Well it's tough, we manage the business as a consolidated unit, so we don't split it out. But the -- as you can see, look at the distribution side of the business, look at the parts of the business that are bellwethers for the health of the business and you'll see that those top-line revenues are growing.
Okay, okay. And maybe one for you, Dana, just on the WildBrain. Obviously, a notable uptick in revenue performance. Is that all traffic-driven in monetization? Or are there other kind of things that are underneath the hood that you'd want to flag or point out?
Well, yes, actually -- I mean, that's our -- a little bit this is our secret sauce. But so also to speak at high-level. The -- there's sort of 3 things -- factors that are driving that. One is, consumption is up materially within that platform. Number two, we're getting better at monetizing within the platform. And number three, we are attracting some very high-profile brands, which are adding to the leverage. And so we view this very much as a sort of a virtuous circle that feeds on itself. And each quarter, we're seeing some tremendous traction there.
Our next question comes from the line of Jeff Fan with Deutsche Bank (sic) [ Scotiabank ].
Maybe another way of getting at the starting point everyone is trying to get to is the core business. But maybe we can just look forward. Your guidance is $125 million to $155 million on adjusted EBITDA. You have done roughly, I guess $32 million in Q2 and $23 million in the first quarter. It does imply a pretty significant ramp, and especially with respect to the mid-to-high end of that range. Wondering if you can just help us maybe walk through what some of the factors that you expect to see in the second half that would get us to maybe the bottom versus the middle, versus the high end of the range just so that we can assess what's more likely given the wide range on the guidance?
Yes, sure. So if you go back historically, you'll see that Q3 is typically a very strong quarter for us, as is Q4. Normally that's where it comes. If you go back a couple of years through the business, you will see that seasonality is part of our business. Q1 is traditionally light. Q2 tends to be a little stronger and Q3 and 4 tend to be our stronger quarters during the year.
And our next question comes from the line of Tim Casey with BMO.
I was wondering, can you talk a little bit about how your thinking regarding the -- what I'll call the new Peanuts is evolving, when you were going to start working to reposition the brand and producing new IP. How is your thought process evolving now that you've had the asset for another quarter? And just one sub-question. Are you able to quantify the talent fees that you paid to Schulz? Or provide some color on other calculating -- calculated, so we could see a little more color there.

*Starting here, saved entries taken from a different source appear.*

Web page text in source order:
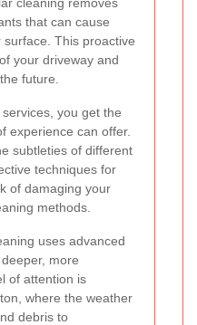
that can cause
This proactive
your driveway and
future.
you get the
experience can offer.
subtleties of different
techniques for
of damaging your
methods.
uses advanced
more
of attention is
where the weather
debris to
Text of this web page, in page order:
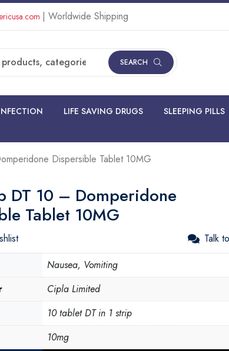
| Worldwide Shipping
SEARCH
LIFE SAVING DRUGS SLEEPING PILLS
Dispersible Tablet 10MG
DT 10 – Domperidone
Tablet 10MG
Talk
Nausea, Vomiting
Cipla Limited
10 tablet DT in 1 strip
10mg
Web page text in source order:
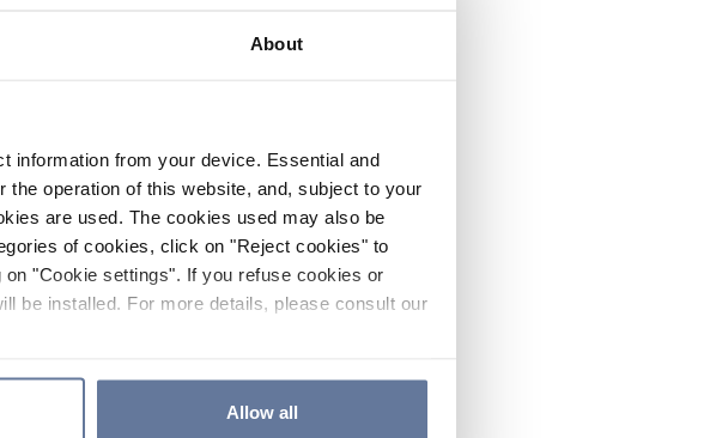
About
information from your device. Essential and
operation of this website, and, subject to your
are used. The cookies used may also be
of cookies, click on "Reject cookies" to
"Cookie settings". If you refuse cookies or
be installed. For more details, please consult our
Allow all
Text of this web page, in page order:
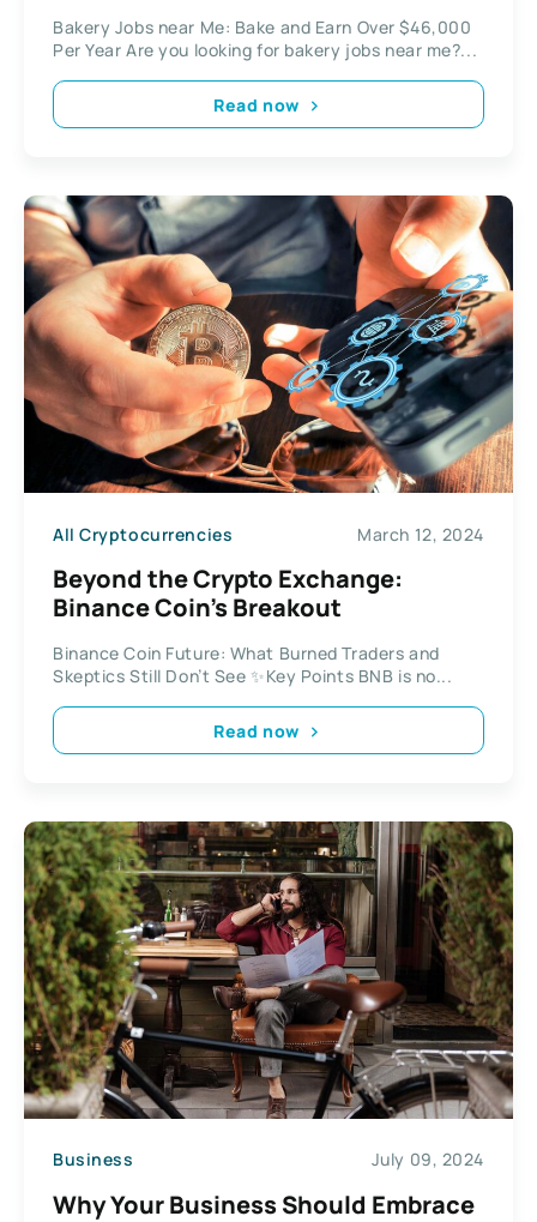
Bakery Jobs near Me: Bake and Earn Over $46,000
Per Year Are you looking for bakery jobs near me?...
Read now
All Cryptocurrencies March 12, 2024
Beyond the Crypto Exchange:
Binance Coin’s Breakout
Binance Coin Future: What Burned Traders and
Skeptics Still Don’t See ✨Key Points BNB is no...
Read now
Business July 09, 2024
Why Your Business Should Embrace

Okay, so thanks for that, Tim. So the second one, I'll defer to Keith on. But -- so what I would say on the thought process for Peanuts. Everything is, sort of, as we expected, except slightly better. And I think one of the things that we really have noticed is that, because we're a content company and that our strategy with respect to Peanuts is to, obviously, make new content alongside and collaborating with family and our current partners. There's been a new -- that's been a shot in the arm for the brand across all licensees. And we've had inbound licensees that have, for many years, coveted coming after the brand, which now that there is a thought of new content are coming to bear. The other thing that I would just point to, which is -- which puts a [ pay ] to that is last month, for instance, we had our highest number of approvals within our -- approvals grew by 15,000 for the month, which roughly is about 500 per day, which is up materially from the month before. So we're not only seeing that in terms of excitement, but we're seeing it in actual business as well. Keith, can you -- would you want to comment?
And the talent fees are disclosed in Note 4.2 of the financial statements, Page 3 of the notes, you will see the number.

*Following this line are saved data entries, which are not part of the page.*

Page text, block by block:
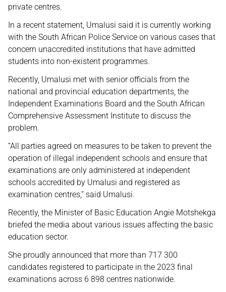
private centres.
In a recent statement, Umalusi said it is currently working
with the South African Police Service on various cases that
concern unaccredited institutions that have admitted
students into non-existent programmes.
Recently, Umalusi met with senior officials from the
national and provincial education departments, the
Independent Examinations Board and the South African
Comprehensive Assessment Institute to discuss the
problem.
“All parties agreed on measures to be taken to prevent the
operation of illegal independent schools and ensure that
examinations are only administered at independent
schools accredited by Umalusi and registered as
examination centres,” said Umalusi.
Recently, the Minister of Basic Education Angie Motshekga
briefed the media about various issues affecting the basic
education sector.
She proudly announced that more than 717 300
candidates registered to participate in the 2023 final
examinations across 6 898 centres nationwide.
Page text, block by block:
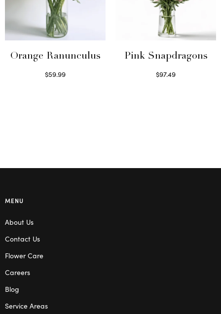
Orange Ranunculus
$59.99
Pink Snapdragons
$97.49
MENU
About Us
Contact Us
Flower Care
Careers
Blog
Service Areas
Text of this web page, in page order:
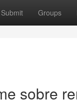
Submit Groups
sobre
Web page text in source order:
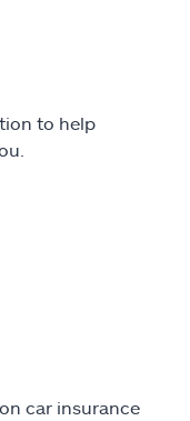
to help
car insurance
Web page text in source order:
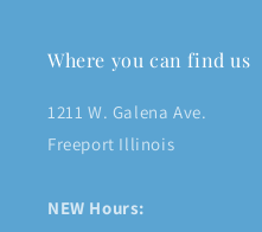
Where you can find us
1211 W. Galena Ave.
Freeport Illinois
NEW Hours:

Our next question comes from the line of Deepak Kaushal with GMP.
Dana, I wanted to ask you about your views on the advertising environment in general. Two parts to the question, please. First on the WildBrain side and on the online platforms for AVOD. We read some times in the mainstream press of some major brands threatening to pull or being wary of the online environment. What are you seeing in general in the advertising for online, and in particular for your WildBrain properties and kids' content? And then I've got a follow-up on the linear side.
Sure. So excellent question. Thank you. Yes, there's been a lot reported on this, obviously [ DPack ] over the last quarter or so. So what's really important to note is that the content that's been affected in the Google system, YouTube system has been ones that are certainly not core kids' content. And so because our content typically skews younger, we've actually seen, touch wood, an increase over the last -- through the turmoil, because what we're finding is advertisers are going towards that safe place. And what we're -- our portfolio offers is that safe, secure environment. And so since we've been such a successful, loyal, good partner for Google and YouTube, we've been the beneficiary of actually considerable uptick, as a result of the others pulling aside.
And just to clarify, is the uptick in terms of volumes or are you all seeing a pricing uptick?
Both. Because what tends to happen in -- within the YouTube universe is that the consumption doesn't go away. So if 1 Channel gets turned off, it just gets spread amongst the other channels. And on the -- what ends up happening is as your views increase, your ability to monetize those views increase. So you have a -- it's a two-pronged positive effect.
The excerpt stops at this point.